En orden a la responsabilidad civil, el acusado indemnizará a Rebeca por la muerte de su padre Carmelo en la cantidad de 120.000 euros; y asimismo a Felipe representado por su madre Constanza , y a Leopoldo representado por su madre Valentina , ambos hijos de Sixto , en la cantidad de 60.000 euros a cada uno de ellos, así como a Adela , madre de este último fallecido en la suma de 10.000 euros; siendo de aplicación en todos los supuestos el art. 576 LECivil .
Procede imponer al acusado el abono de las costas causadas, incluídas las de las acusaciones particulares.
Abónese al condenado, para el cumplimiento de la pena privativa de libertad impuesta, el tiempo de privación de libertad sufrido preventivamente por esta causa.
Una vez sea firme la presente resolución, comuníquese al Registro Central de Penados y Rebeldes.

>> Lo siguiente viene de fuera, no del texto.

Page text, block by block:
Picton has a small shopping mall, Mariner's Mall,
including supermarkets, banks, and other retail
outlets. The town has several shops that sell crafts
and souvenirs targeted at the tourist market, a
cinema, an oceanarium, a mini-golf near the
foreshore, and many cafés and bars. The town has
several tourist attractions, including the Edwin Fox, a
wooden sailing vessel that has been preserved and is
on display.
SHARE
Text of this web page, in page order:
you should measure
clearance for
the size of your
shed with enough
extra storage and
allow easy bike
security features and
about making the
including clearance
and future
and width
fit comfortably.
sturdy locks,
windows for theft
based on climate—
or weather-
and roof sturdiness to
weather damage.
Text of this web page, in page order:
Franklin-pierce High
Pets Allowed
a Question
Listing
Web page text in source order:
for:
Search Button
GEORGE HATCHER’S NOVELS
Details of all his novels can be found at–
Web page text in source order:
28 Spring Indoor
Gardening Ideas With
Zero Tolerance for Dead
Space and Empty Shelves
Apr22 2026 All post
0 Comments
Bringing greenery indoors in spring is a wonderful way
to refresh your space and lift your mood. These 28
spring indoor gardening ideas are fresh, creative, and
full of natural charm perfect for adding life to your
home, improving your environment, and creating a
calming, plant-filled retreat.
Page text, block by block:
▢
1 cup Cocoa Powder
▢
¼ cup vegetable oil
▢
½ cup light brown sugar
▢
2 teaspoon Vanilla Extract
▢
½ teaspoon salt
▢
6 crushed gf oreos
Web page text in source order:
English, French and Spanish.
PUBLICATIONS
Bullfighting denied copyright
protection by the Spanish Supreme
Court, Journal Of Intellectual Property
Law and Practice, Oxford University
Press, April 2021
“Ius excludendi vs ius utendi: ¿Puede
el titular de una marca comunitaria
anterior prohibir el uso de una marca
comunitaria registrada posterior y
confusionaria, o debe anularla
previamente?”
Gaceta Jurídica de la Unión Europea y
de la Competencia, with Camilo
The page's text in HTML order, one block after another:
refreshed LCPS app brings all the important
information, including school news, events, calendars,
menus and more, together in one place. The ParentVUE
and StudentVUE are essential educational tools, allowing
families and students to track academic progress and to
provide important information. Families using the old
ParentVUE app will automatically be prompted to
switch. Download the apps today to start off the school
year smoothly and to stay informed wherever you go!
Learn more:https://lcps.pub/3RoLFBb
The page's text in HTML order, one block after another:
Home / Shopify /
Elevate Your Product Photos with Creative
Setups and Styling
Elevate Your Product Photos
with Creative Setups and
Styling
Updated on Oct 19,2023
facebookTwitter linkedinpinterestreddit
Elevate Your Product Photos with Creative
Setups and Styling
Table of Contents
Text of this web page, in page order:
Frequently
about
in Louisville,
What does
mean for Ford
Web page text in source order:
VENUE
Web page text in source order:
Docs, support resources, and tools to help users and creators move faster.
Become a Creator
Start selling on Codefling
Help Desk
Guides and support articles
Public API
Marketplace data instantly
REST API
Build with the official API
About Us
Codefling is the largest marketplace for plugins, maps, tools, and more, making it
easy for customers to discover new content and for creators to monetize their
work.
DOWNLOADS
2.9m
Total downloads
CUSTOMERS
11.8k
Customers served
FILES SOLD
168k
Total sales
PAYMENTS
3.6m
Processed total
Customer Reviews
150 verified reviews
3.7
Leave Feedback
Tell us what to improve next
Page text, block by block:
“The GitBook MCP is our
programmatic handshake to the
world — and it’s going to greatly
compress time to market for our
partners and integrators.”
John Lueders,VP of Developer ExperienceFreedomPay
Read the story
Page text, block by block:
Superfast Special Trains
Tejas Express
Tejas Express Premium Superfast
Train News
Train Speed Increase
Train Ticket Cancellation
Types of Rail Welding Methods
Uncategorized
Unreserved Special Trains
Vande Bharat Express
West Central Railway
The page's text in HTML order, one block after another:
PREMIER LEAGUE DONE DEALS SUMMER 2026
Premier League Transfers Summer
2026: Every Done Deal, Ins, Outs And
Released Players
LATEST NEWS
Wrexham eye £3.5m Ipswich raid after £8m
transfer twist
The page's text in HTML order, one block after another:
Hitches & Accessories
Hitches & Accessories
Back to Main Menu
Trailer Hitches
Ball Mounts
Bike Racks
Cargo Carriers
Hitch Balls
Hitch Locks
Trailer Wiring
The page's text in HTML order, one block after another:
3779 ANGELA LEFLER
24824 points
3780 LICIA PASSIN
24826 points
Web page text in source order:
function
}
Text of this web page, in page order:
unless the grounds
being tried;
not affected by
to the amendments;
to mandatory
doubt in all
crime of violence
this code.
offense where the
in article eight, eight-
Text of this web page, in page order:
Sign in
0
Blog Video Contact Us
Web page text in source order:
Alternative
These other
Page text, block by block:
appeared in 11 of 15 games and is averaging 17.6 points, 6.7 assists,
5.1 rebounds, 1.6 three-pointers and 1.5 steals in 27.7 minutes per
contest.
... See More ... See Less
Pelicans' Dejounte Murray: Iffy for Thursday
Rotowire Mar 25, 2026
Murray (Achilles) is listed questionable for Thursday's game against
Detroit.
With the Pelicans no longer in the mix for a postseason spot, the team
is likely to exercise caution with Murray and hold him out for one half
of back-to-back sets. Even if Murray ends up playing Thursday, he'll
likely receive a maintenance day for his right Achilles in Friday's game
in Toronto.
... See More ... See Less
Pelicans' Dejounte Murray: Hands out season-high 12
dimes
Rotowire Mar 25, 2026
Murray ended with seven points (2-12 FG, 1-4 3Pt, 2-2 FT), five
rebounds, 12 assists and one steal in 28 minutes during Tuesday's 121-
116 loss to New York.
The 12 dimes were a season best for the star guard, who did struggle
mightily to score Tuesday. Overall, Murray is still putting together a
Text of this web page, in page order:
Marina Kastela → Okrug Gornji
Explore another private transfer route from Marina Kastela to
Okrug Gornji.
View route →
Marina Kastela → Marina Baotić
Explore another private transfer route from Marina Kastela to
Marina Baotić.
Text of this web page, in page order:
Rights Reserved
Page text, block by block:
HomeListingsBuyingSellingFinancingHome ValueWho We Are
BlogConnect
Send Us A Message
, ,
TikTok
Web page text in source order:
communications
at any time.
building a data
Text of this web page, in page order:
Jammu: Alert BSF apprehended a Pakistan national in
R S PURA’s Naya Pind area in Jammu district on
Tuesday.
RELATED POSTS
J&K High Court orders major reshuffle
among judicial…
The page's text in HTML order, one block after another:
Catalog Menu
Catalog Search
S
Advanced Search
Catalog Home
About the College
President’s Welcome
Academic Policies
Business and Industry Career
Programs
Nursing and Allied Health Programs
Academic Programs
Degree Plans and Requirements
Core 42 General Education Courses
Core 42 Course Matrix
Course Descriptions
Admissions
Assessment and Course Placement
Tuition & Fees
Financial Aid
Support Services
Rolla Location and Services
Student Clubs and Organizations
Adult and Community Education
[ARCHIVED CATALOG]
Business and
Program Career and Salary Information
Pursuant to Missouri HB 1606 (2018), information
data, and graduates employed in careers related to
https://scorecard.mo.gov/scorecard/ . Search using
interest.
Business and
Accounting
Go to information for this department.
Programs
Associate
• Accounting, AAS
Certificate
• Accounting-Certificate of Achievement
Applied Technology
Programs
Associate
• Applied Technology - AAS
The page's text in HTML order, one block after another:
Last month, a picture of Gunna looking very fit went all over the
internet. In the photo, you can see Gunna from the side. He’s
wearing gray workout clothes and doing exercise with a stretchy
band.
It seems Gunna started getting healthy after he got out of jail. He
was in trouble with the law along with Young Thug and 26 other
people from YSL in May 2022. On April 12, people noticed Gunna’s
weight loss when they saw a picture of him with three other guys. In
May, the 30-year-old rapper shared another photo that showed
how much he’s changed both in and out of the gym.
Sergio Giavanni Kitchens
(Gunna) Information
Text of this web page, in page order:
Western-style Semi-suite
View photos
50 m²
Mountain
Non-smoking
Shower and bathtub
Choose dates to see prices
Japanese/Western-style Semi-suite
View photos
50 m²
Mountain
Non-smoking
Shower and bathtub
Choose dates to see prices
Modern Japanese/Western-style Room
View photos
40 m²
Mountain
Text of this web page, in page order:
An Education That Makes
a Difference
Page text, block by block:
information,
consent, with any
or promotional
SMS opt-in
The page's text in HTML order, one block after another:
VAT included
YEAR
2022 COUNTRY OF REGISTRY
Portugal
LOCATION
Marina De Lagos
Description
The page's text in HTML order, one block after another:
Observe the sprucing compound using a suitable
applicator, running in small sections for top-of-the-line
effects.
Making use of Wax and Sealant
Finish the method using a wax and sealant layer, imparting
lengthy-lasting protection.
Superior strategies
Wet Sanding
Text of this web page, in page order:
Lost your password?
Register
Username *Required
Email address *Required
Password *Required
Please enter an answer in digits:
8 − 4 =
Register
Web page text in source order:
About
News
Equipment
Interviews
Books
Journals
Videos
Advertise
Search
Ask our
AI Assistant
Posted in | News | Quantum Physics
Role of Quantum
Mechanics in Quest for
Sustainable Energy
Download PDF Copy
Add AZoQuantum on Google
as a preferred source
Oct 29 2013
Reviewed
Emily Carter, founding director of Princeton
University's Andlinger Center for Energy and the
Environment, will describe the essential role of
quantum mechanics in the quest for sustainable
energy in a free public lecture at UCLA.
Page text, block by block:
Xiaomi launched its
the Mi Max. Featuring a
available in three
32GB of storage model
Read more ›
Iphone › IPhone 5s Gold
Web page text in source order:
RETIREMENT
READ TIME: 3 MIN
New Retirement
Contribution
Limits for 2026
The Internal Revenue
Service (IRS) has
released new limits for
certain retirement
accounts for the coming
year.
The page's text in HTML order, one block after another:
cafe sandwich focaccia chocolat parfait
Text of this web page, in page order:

Notifíquese esta sentencia de acuerdo con lo dispuesto en el artículo 248.4º de la Ley Orgánica del Poder Judicial , haciéndose saber que contra la misma cabe Recurso de Apelación ante la Sala de lo Penal del Tribunal Superior de Justicia de la Región de Murcia que ha de interponerse ante esta misma Audiencia dentro de los diez días siguientes a la última notificación.
Así por esta mi sentencia, de la que se llevará testimonio al Rollo de Sala, lo pronuncio, mando y firmo.